Скоро меня потянуло в тяжелый сон. Меня засасывало в гулкую темную воронку, я не просто свободно падал в нее, от чего кружилась голова, но меня несло туда, вниз, потоком ветра, который гудел и свистел в моем мозгу. Направленный столб воздуха давил мне на живот, вдавливал меня ниже и ниже, отчего это самое давление становилось все сильней и невыносимей. Я знал, что это во мне уже действует смерть, и не было ни страха, ни протеста: "дуновение смерти" - это на самом деле ураган, и надо быть абсолютно уверенным атеистом, чтобы найти в себе силы сопротивляться ему и, может быть, победить его; надо быть абсолютно уверенным, что это - разрушительный вихрь, а не волшебный ветер, перенесший Элли в Страну Оз, а у него все признаки волшебного, потому что дует он из нематериального "извне".
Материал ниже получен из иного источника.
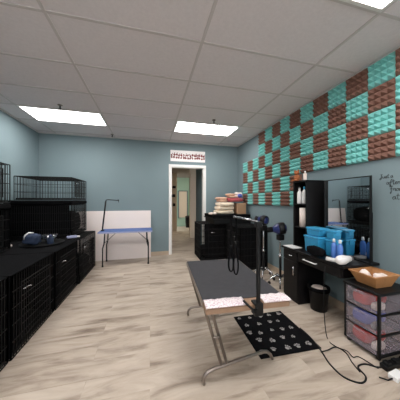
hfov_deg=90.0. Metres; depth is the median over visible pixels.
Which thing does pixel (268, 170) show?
tile
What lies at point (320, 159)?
tile
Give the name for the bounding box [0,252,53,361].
dog crate
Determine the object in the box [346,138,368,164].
tile
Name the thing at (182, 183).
wall
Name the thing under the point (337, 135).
tile
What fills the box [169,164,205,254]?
trim
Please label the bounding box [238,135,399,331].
wall
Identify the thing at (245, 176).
tile
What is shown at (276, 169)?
tile
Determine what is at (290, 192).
tile
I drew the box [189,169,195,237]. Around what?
wall
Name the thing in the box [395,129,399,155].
tile
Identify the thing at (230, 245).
grooming noose
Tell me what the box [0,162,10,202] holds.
dog crate
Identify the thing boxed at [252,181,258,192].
tile
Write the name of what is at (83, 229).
tray
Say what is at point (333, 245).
bottle
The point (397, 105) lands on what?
tile
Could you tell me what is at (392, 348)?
tower
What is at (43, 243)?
round tray
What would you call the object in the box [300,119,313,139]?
tile
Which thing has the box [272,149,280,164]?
tile
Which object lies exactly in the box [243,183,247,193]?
tile
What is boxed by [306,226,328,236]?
storage bin
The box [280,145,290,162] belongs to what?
tile
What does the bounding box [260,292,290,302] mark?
cloth
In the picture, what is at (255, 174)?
tile
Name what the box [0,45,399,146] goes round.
trim
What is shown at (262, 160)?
tile
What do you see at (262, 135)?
tile
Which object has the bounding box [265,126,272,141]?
tile
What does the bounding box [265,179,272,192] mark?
tile
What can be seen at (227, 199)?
folded towel
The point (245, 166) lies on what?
tile
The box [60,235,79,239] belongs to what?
hair clipper
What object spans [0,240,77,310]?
dog crate
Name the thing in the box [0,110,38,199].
wall
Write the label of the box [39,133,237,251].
wall
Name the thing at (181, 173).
ceiling
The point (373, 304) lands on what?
folded cloth
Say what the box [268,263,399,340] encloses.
baseboard
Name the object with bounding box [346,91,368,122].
tile
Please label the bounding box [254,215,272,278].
dryer
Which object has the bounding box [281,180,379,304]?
station
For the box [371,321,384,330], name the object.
folded cloth
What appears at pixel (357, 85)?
tile
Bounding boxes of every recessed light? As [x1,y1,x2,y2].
[17,105,106,125]
[173,121,238,135]
[340,0,395,12]
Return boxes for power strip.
[380,356,399,371]
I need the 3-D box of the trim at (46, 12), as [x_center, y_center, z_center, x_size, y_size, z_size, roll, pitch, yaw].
[-0.247,-1.417,0.959,4.481,0.007,7.780,0,0,-14]
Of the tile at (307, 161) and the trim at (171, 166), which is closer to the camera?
the tile at (307, 161)
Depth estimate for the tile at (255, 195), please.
4.29 m
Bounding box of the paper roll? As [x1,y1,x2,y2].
[299,208,305,226]
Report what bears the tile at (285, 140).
on the tile at (285, 155)
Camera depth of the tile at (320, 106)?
2.66 m
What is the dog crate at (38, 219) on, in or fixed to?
on the dog crate at (85, 260)
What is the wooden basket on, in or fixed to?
on the tower
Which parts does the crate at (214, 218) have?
wire panel
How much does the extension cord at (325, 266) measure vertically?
0.639 m
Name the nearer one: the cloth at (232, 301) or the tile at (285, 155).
the cloth at (232, 301)
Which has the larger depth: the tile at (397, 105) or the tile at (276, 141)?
the tile at (276, 141)
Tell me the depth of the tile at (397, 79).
1.83 m
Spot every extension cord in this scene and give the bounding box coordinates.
[300,328,381,383]
[321,346,359,371]
[323,266,378,368]
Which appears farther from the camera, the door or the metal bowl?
the door
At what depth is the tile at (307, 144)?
2.89 m
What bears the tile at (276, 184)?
attached to the wall at (385, 210)
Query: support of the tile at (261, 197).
attached to the wall at (385, 210)
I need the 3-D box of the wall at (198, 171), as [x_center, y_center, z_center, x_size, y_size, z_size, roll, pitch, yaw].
[0.028,0.070,5.547,0.115,2.500,0.750,0,0,-14]
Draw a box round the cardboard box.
[234,203,245,213]
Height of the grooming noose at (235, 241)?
0.471 m
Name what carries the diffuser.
attached to the recessed light at (379, 6)
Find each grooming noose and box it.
[228,218,233,271]
[233,218,238,274]
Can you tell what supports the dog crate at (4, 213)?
on the dog crate at (30, 276)
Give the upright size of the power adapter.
0.034 m
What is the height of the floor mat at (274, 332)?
0.009 m
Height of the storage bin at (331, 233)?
0.103 m
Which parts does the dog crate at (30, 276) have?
panel, panel, door
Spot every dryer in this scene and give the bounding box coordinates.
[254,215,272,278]
[267,222,286,288]
[326,255,353,264]
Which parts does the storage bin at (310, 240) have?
lid
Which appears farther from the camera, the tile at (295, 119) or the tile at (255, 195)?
the tile at (255, 195)
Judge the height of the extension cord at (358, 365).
0.022 m
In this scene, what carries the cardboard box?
on the crate at (214, 218)
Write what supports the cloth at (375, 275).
in the wooden basket
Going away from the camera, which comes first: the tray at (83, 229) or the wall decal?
the wall decal
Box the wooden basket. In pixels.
[348,266,399,288]
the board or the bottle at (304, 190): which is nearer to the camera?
the bottle at (304, 190)
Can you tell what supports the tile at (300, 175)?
attached to the wall at (385, 210)
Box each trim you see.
[0,0,399,144]
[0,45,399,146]
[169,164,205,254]
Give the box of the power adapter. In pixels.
[379,369,399,382]
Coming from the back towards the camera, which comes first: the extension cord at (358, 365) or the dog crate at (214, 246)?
the dog crate at (214, 246)
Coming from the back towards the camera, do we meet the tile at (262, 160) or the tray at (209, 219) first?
the tray at (209, 219)
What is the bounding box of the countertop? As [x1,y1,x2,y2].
[281,245,379,268]
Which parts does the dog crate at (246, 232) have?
door, panel, panel, panel
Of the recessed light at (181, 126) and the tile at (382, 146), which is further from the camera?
the recessed light at (181, 126)
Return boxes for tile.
[243,162,247,172]
[243,172,247,182]
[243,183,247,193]
[243,194,247,203]
[247,160,253,171]
[247,171,253,182]
[247,182,253,193]
[247,193,253,204]
[252,157,258,169]
[252,169,258,181]
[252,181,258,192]
[252,193,258,204]
[258,130,265,144]
[258,143,265,156]
[258,155,265,168]
[258,167,265,180]
[258,180,265,192]
[258,193,265,204]
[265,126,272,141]
[265,139,272,153]
[265,152,272,166]
[265,165,272,178]
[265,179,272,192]
[265,192,272,204]
[272,121,280,137]
[272,135,280,151]
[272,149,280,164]
[272,163,280,177]
[272,178,280,191]
[272,192,280,205]
[280,116,290,133]
[280,131,290,147]
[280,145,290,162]
[280,160,290,176]
[280,176,290,191]
[280,191,290,205]
[289,109,300,128]
[289,125,301,143]
[289,141,300,159]
[289,157,300,174]
[289,174,301,190]
[289,191,292,205]
[300,101,313,123]
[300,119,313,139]
[300,136,313,156]
[300,154,313,172]
[313,92,328,117]
[313,111,328,134]
[313,130,328,152]
[313,149,328,170]
[328,81,346,109]
[328,102,346,129]
[328,123,346,148]
[328,144,346,167]
[346,68,368,100]
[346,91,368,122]
[346,115,368,143]
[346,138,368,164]
[368,51,395,89]
[368,78,395,113]
[368,104,395,137]
[368,130,396,160]
[395,48,399,76]
[395,75,399,102]
[395,102,399,129]
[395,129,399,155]
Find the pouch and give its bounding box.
[22,232,41,244]
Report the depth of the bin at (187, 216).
9.54 m
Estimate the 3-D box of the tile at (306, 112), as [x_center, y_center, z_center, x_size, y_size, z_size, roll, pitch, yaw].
[1.554,-1.274,2.914,0.062,0.245,0.237,0,0,-14]
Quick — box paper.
[311,284,326,289]
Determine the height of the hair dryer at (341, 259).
0.090 m
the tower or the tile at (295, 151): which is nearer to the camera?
the tower
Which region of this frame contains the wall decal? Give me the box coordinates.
[379,174,399,199]
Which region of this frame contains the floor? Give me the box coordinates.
[0,226,399,399]
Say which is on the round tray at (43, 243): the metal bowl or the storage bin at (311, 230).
the metal bowl
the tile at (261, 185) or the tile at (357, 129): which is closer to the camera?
the tile at (357, 129)
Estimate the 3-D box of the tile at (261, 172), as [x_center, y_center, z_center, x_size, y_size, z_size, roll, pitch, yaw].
[1.262,-0.530,4.078,0.062,0.245,0.237,0,0,-14]
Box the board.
[77,210,150,260]
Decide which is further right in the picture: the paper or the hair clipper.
the paper
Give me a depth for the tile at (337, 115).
2.42 m
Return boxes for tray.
[10,228,84,238]
[16,198,84,199]
[18,239,64,247]
[199,254,225,259]
[205,217,250,223]
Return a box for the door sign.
[170,150,204,162]
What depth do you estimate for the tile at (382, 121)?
1.96 m
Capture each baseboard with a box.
[151,251,168,255]
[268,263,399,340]
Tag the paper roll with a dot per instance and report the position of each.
(302, 211)
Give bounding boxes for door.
[178,191,187,217]
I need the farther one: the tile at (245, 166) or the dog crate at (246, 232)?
the tile at (245, 166)
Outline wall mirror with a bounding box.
[324,175,372,264]
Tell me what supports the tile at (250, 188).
attached to the wall at (385, 210)
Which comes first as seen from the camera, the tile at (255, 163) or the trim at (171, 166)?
the tile at (255, 163)
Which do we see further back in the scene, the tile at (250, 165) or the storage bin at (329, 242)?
the tile at (250, 165)
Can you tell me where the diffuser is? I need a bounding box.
[356,0,390,7]
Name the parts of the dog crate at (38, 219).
panel, door
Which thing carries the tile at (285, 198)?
attached to the wall at (385, 210)
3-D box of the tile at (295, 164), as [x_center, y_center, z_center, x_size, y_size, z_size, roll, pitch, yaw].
[1.495,-0.530,3.147,0.062,0.245,0.237,0,0,-14]
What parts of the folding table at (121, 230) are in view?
leg, grooming arm, leg, leg
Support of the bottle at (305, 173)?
on the station
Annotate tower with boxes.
[343,278,399,360]
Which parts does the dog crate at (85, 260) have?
panel, panel, panel, door
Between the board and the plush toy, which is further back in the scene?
the board
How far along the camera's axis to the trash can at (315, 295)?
2.35 m
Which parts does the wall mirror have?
panel
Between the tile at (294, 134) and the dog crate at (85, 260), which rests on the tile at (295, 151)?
the tile at (294, 134)
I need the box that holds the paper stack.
[283,244,301,248]
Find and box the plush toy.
[291,169,299,180]
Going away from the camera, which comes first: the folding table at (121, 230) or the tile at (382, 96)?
the tile at (382, 96)
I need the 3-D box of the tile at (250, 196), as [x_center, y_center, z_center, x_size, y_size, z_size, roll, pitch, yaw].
[1.146,-0.022,4.544,0.062,0.245,0.237,0,0,-14]
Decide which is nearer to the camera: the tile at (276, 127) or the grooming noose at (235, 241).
the grooming noose at (235, 241)
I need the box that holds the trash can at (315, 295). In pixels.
[307,282,329,312]
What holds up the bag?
on the station
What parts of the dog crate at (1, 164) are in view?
door, panel
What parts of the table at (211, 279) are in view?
edge trim, leg, leg, leg, cross arm, clamp lever, grooming arm
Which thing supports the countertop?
on the station
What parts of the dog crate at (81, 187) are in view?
panel, panel, panel, panel, door
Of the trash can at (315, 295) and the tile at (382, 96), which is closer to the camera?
the tile at (382, 96)
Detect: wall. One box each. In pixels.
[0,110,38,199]
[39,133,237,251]
[177,178,188,225]
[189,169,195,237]
[196,169,201,244]
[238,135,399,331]
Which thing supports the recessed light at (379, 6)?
in the ceiling at (302, 30)
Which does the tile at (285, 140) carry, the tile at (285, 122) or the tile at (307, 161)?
the tile at (285, 122)
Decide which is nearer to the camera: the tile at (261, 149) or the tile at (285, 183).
the tile at (285, 183)
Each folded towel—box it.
[213,202,233,213]
[215,197,226,201]
[225,193,235,197]
[226,198,242,201]
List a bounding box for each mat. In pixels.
[0,203,10,208]
[8,200,86,204]
[234,311,320,358]
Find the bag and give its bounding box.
[306,245,325,256]
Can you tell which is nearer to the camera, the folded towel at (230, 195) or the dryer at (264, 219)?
the dryer at (264, 219)
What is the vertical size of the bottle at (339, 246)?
0.220 m
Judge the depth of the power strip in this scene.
1.56 m
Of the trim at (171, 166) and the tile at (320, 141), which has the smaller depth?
the tile at (320, 141)
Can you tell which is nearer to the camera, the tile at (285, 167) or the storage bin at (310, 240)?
the storage bin at (310, 240)
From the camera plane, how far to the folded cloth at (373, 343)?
1.69 m
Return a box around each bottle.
[297,188,301,203]
[302,187,305,203]
[303,171,306,179]
[331,238,336,257]
[337,240,342,255]
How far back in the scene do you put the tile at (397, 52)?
1.83 m
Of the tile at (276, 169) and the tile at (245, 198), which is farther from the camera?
the tile at (245, 198)
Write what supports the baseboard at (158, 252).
attached to the wall at (135, 173)
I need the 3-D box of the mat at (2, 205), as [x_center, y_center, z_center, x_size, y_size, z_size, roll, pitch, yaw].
[-2.480,0.074,1.962,0.560,0.068,0.890,0,0,-14]
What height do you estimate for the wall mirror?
0.868 m
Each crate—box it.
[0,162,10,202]
[0,209,9,252]
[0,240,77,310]
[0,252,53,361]
[0,277,7,371]
[10,204,85,238]
[10,231,94,283]
[14,176,85,199]
[195,221,234,260]
[204,213,251,223]
[226,223,267,269]
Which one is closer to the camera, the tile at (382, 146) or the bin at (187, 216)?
the tile at (382, 146)
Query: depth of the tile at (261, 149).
4.05 m
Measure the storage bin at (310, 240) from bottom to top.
0.198 m
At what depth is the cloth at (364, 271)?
1.83 m
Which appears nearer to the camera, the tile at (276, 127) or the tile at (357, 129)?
the tile at (357, 129)
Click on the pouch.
(31, 238)
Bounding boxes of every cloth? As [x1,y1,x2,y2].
[203,296,245,308]
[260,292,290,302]
[352,323,385,343]
[353,288,386,304]
[353,305,385,323]
[359,269,371,275]
[371,302,384,310]
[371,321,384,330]
[371,340,385,350]
[373,273,386,277]
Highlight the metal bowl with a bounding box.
[41,233,57,241]
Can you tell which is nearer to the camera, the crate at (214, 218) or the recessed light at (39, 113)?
the recessed light at (39, 113)
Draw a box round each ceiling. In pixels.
[0,0,399,145]
[172,168,188,177]
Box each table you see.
[97,199,151,266]
[186,216,289,385]
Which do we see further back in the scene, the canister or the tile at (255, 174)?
the tile at (255, 174)
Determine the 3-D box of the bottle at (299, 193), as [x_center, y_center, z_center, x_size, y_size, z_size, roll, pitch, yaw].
[1.348,-0.059,2.708,0.060,0.215,0.059,0,0,-14]
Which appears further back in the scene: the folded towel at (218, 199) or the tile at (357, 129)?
the folded towel at (218, 199)
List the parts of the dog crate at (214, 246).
panel, panel, panel, door
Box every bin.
[185,215,188,227]
[304,234,326,251]
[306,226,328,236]
[325,229,341,239]
[325,239,342,255]
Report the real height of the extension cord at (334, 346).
0.022 m
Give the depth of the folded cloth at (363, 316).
1.77 m
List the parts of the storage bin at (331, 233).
lid
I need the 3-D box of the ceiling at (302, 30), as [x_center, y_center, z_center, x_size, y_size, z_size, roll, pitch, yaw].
[-0.249,-1.470,0.964,4.705,0.100,7.790,0,0,-14]
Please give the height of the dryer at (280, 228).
0.974 m
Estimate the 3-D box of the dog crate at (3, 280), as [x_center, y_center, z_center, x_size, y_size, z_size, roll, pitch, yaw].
[-1.979,0.969,1.123,1.142,0.698,0.755,0,0,-14]
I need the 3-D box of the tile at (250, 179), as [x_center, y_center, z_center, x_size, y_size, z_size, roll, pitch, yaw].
[1.146,-0.530,4.544,0.062,0.245,0.237,0,0,-14]
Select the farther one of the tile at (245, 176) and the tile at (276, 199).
the tile at (245, 176)
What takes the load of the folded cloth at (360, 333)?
in the tower
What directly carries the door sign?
attached to the wall at (135, 173)
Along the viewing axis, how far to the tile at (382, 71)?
1.96 m
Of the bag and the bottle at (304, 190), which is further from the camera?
the bottle at (304, 190)
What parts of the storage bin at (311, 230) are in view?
lid
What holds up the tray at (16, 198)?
on the dog crate at (81, 187)
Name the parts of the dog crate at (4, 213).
door
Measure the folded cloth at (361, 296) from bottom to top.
0.117 m
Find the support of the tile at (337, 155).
attached to the wall at (385, 210)
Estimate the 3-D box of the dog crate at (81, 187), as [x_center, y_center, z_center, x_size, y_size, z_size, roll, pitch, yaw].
[-2.585,-0.190,3.590,0.841,0.379,0.776,0,0,-14]
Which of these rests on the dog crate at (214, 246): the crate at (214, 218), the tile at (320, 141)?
the crate at (214, 218)
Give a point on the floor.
(124, 332)
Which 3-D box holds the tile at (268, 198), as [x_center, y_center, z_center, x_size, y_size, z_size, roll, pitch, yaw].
[1.321,-0.022,3.845,0.062,0.245,0.237,0,0,-14]
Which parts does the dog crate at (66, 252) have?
panel, panel, door, panel
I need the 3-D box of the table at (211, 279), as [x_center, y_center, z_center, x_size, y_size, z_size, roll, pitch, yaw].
[0.246,0.719,1.863,0.629,1.186,1.085,0,0,-11]
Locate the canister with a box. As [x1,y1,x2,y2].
[47,235,53,243]
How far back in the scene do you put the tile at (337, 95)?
2.42 m
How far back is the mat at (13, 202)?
3.21 m
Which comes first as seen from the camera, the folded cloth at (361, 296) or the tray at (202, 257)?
the folded cloth at (361, 296)
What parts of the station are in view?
drawer, door, drawer
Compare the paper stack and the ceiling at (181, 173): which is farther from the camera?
the ceiling at (181, 173)
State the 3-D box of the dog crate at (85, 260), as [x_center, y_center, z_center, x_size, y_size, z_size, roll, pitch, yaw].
[-2.542,0.970,3.457,1.182,0.697,0.936,0,0,-14]
Агония физически тяжела, и поэтому не страшна - страх смерти присущ здравому и ясному сознанию, тяготы тела сознание замутняют. Страх смерти это и есть страх сознания потерять свою ясность, измениться и, вместо того, чтобы вести стройную организованную речь, вдруг невнятно забормотать, запнуться, замолкнуть. Душа же только того и ждет, чтобы сбежать из лекционного класса сознания в живой мир чувств и страстей. Но есть еще вера - союз сознания и души, наподобие союза Ветхого и Нового Заветов в христианстве: ветхий завет сознания знает о Боге, радуясь своему ветшанию по мере приближения к концу, а новый завет души знает Бога; разница между двумя этими знаниями иллюстрируется такой аналогией: можно все знать о женщине, а можно познать женщину.
Смерть - это и есть приход души на брак с Богом, и редкое альтруистическое сознание не боится при этом переходе растерять узлы интеллекта, чемоданы памяти, тюки рефлексии и прочий мозговой вздор.
Всевозможная писанина и есть попытка сознания сдать свой багаж в камеру хранения человеческих поколений.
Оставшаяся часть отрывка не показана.